:: Directions for this task ::
Find every line containing "room" in the records below and report the tally as a bare number.

*** Material for this task ***

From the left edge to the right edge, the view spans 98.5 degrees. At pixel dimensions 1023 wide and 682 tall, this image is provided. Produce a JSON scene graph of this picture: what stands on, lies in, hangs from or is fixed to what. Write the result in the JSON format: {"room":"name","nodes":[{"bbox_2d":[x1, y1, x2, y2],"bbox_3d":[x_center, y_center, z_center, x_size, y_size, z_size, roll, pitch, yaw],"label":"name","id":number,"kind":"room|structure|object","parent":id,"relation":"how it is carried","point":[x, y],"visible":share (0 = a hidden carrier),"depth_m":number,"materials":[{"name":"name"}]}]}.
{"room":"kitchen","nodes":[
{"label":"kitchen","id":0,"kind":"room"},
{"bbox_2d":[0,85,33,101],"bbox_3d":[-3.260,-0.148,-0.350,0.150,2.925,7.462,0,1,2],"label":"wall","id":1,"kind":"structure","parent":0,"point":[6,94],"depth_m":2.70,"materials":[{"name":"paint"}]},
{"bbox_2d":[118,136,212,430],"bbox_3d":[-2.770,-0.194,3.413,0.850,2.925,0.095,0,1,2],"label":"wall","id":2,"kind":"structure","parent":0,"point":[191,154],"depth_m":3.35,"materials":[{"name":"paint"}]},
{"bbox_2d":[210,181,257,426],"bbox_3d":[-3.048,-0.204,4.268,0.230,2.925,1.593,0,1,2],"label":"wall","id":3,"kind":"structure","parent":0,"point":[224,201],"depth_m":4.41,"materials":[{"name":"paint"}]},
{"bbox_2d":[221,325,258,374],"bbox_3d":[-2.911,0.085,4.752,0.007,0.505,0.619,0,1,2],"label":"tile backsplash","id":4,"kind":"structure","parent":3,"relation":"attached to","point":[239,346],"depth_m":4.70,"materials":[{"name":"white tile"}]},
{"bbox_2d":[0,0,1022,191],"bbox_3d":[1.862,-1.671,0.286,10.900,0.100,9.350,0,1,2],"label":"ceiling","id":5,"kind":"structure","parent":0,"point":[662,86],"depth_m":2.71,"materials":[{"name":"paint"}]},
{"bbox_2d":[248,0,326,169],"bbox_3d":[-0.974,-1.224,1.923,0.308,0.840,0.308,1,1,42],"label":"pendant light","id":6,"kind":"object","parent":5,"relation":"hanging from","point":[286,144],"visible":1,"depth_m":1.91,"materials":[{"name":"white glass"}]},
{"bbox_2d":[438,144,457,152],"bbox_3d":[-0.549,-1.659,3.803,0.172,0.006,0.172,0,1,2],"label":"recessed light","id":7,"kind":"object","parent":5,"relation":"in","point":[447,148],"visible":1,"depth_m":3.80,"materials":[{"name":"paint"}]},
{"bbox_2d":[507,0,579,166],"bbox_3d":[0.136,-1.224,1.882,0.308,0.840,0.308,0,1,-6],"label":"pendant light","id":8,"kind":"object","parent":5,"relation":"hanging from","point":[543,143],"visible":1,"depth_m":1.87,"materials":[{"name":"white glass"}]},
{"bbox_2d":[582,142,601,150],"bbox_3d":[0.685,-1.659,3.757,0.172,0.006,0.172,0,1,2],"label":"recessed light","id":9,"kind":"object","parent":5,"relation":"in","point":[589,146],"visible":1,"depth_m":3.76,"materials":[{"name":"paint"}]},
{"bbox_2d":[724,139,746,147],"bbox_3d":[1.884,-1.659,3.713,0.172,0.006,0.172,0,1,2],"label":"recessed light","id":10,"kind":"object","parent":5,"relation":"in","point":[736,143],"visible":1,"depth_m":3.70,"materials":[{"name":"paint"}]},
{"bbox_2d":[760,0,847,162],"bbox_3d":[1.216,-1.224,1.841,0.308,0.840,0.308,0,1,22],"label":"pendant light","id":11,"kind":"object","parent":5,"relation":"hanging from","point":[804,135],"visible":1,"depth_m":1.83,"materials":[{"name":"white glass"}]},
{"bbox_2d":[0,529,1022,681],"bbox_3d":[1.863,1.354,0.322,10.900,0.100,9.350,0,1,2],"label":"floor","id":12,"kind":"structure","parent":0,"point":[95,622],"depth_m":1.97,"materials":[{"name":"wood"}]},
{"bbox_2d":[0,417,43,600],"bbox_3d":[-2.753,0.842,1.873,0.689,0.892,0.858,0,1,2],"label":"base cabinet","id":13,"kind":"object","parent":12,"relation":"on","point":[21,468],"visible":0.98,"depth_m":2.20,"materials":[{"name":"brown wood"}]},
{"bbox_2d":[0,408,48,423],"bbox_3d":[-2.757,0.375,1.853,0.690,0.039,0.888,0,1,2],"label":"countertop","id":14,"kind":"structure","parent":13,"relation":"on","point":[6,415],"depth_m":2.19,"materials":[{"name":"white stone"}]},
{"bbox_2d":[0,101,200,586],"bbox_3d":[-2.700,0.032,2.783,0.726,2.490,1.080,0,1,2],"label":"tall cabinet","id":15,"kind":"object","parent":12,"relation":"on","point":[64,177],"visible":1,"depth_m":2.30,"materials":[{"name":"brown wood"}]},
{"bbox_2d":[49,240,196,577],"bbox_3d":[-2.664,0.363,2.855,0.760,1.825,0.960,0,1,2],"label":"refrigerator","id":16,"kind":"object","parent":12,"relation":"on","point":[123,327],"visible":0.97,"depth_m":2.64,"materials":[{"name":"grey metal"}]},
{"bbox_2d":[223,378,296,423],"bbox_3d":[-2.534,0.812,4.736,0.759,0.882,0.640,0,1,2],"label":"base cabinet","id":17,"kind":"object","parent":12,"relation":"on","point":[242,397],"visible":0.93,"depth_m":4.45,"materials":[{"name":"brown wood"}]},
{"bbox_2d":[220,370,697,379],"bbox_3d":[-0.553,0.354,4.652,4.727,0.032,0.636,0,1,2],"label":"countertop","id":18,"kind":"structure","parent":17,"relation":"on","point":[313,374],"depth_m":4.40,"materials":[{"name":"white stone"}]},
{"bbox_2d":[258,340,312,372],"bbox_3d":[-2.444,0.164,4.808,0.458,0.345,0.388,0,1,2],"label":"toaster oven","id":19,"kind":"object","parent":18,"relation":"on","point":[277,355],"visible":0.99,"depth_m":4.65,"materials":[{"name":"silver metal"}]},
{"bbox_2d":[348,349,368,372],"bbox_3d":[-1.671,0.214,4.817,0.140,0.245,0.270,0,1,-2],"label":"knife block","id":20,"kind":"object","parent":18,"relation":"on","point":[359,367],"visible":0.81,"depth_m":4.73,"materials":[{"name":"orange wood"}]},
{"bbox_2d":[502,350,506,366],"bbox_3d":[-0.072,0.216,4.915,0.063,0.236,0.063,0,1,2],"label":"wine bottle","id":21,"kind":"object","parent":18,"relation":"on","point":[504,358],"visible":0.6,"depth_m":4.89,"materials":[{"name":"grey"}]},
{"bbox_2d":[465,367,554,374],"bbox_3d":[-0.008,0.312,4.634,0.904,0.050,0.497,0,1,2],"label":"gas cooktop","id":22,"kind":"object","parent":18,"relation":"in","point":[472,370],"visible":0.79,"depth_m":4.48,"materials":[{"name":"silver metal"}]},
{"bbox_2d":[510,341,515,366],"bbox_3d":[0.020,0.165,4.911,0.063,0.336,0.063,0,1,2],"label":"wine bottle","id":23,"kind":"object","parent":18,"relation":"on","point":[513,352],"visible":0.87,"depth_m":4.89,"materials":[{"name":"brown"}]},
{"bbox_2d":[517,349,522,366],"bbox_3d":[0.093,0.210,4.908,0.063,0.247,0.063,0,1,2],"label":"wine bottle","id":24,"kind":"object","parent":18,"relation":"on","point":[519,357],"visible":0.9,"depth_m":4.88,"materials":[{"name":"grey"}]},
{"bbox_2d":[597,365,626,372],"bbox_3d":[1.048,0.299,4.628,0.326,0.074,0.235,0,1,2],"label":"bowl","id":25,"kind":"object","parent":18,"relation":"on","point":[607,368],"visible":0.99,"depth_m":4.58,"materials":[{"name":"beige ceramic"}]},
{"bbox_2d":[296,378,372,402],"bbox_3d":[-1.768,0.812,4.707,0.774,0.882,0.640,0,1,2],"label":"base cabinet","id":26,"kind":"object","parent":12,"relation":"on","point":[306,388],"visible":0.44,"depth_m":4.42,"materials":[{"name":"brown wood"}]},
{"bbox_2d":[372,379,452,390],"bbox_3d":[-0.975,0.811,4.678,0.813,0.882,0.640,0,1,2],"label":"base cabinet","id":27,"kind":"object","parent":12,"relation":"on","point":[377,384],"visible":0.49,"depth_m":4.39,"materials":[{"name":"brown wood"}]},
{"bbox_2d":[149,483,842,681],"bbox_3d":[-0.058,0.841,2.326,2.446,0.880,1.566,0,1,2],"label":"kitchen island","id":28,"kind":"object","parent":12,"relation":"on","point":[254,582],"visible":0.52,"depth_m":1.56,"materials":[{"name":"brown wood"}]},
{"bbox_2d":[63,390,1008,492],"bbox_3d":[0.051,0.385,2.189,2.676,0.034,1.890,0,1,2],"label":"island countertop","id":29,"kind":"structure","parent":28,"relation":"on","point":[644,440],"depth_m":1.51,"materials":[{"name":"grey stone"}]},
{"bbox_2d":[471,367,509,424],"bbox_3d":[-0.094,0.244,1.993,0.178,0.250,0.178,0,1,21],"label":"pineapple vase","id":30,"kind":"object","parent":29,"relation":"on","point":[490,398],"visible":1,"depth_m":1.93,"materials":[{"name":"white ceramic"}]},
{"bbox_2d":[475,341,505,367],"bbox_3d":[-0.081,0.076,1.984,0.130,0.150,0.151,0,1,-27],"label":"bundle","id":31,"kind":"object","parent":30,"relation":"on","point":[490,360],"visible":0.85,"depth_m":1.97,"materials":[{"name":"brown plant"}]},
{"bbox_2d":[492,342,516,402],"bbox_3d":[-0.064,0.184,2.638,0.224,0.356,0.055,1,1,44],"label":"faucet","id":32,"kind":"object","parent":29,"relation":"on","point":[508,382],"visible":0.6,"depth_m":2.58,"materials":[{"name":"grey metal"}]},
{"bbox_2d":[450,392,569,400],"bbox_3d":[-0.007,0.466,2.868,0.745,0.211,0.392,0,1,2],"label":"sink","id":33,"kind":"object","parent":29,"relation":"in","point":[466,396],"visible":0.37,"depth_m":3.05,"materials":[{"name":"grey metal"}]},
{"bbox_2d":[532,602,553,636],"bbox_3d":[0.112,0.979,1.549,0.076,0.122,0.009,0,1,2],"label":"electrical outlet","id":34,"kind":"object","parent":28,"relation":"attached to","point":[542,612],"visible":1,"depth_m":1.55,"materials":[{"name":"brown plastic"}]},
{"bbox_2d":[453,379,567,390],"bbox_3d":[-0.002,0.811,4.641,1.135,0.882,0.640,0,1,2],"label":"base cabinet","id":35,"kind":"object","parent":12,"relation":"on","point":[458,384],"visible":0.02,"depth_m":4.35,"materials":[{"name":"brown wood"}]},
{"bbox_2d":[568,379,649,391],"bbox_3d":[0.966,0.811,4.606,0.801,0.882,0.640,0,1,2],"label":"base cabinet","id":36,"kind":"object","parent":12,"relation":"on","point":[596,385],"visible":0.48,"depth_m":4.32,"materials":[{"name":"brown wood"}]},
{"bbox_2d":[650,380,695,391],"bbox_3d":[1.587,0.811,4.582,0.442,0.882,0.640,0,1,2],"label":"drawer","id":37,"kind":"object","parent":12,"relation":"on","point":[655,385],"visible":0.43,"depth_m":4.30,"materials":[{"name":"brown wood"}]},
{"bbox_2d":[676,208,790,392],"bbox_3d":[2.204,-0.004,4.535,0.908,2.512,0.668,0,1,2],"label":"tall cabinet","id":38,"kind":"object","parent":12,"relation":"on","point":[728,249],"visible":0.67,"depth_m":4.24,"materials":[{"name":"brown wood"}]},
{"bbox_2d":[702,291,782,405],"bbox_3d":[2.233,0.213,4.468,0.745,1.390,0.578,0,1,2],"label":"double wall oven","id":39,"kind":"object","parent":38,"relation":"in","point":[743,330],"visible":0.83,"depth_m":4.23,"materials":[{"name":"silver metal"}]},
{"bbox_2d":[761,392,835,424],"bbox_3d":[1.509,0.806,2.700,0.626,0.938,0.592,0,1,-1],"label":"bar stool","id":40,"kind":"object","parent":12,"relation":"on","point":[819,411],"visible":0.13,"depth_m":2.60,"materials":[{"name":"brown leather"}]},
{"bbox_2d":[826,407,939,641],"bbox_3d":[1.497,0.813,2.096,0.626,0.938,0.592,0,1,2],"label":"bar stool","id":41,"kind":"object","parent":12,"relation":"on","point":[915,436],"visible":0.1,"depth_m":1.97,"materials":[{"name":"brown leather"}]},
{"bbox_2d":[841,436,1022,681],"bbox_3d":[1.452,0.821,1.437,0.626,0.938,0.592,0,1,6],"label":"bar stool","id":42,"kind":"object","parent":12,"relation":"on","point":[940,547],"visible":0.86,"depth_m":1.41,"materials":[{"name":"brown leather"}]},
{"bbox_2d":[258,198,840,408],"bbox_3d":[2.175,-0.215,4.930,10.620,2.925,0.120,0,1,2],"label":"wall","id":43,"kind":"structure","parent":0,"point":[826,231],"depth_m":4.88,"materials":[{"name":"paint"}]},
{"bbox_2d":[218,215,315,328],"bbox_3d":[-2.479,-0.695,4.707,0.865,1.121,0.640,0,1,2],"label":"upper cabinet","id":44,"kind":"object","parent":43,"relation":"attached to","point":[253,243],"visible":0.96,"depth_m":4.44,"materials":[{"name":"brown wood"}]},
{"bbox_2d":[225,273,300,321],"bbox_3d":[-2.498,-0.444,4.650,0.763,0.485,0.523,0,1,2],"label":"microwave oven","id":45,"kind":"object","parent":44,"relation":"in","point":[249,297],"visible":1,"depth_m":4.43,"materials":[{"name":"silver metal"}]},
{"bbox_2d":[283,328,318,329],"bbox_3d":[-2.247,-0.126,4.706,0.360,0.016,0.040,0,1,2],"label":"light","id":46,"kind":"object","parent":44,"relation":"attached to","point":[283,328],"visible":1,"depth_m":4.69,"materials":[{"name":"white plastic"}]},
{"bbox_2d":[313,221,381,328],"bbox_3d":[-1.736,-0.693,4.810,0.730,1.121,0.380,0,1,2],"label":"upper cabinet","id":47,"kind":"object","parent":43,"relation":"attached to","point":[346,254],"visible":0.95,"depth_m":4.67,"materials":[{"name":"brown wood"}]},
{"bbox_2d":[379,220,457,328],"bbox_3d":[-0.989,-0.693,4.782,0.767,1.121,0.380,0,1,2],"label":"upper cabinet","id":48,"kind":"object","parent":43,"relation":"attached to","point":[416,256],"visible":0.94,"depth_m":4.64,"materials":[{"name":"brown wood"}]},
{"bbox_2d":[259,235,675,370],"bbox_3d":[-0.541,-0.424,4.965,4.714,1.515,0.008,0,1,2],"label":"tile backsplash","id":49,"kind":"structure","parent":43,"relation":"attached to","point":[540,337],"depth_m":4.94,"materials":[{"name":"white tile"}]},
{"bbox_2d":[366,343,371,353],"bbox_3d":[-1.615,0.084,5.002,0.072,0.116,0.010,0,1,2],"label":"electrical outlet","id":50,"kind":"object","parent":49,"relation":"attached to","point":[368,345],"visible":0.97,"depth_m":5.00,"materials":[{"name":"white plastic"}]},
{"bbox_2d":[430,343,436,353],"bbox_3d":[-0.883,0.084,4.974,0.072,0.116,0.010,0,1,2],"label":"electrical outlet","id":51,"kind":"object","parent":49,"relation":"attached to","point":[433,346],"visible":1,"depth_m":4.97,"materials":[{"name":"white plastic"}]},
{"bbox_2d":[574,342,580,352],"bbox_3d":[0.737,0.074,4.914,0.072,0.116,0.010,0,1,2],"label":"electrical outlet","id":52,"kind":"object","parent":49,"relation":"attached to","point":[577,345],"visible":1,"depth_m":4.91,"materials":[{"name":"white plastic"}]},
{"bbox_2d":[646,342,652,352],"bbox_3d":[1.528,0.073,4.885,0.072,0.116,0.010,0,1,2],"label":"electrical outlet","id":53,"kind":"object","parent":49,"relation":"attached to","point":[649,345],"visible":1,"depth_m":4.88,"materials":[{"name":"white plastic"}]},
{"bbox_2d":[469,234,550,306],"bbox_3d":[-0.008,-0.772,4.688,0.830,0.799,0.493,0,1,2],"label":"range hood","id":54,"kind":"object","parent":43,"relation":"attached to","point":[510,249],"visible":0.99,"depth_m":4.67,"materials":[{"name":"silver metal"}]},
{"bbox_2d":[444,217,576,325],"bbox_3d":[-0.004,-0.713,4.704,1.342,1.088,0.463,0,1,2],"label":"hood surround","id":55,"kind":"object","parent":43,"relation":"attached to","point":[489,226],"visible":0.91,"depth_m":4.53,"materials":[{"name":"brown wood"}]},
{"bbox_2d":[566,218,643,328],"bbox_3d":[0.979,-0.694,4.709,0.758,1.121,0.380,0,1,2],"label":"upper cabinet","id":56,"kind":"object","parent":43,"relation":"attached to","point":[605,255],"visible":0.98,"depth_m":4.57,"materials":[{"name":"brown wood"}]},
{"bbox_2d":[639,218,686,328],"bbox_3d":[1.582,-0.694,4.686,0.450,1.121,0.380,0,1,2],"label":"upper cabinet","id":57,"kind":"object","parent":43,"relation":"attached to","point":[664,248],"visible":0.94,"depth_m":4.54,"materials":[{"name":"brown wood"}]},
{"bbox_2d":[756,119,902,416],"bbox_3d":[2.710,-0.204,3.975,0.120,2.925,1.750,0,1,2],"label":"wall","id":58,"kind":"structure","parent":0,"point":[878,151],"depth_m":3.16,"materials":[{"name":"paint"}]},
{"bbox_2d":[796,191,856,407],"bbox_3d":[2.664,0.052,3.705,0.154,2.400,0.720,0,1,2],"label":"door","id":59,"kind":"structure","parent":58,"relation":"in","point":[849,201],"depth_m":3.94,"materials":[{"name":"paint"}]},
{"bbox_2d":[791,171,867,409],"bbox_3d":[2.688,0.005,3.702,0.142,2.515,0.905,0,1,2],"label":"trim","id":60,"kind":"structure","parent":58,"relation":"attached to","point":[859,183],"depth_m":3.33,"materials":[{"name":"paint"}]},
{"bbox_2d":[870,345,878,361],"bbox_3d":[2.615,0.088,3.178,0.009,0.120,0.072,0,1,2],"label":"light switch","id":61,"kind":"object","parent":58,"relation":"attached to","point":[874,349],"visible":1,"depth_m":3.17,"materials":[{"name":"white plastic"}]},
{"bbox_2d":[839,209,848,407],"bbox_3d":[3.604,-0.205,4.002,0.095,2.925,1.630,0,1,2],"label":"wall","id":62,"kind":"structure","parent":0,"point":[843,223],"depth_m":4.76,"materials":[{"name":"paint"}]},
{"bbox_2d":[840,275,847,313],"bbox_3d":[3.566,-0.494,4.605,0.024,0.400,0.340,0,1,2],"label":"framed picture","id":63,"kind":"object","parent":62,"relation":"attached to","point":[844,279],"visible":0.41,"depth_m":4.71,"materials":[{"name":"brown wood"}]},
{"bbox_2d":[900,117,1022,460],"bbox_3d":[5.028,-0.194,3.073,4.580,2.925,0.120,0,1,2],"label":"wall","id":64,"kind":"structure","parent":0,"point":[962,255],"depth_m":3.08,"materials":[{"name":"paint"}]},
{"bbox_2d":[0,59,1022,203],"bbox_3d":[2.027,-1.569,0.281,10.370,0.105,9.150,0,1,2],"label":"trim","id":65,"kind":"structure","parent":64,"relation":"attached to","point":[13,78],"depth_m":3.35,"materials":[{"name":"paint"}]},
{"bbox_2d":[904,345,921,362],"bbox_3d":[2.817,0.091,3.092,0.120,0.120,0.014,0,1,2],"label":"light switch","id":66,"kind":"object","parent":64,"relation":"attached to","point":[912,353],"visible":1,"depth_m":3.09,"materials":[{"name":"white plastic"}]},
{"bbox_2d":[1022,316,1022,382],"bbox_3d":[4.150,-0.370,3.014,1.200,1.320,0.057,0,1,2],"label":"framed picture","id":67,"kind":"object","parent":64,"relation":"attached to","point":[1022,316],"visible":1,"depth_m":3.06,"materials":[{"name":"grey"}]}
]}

*** End of Material for this task ***

:: Solution to this task ::
3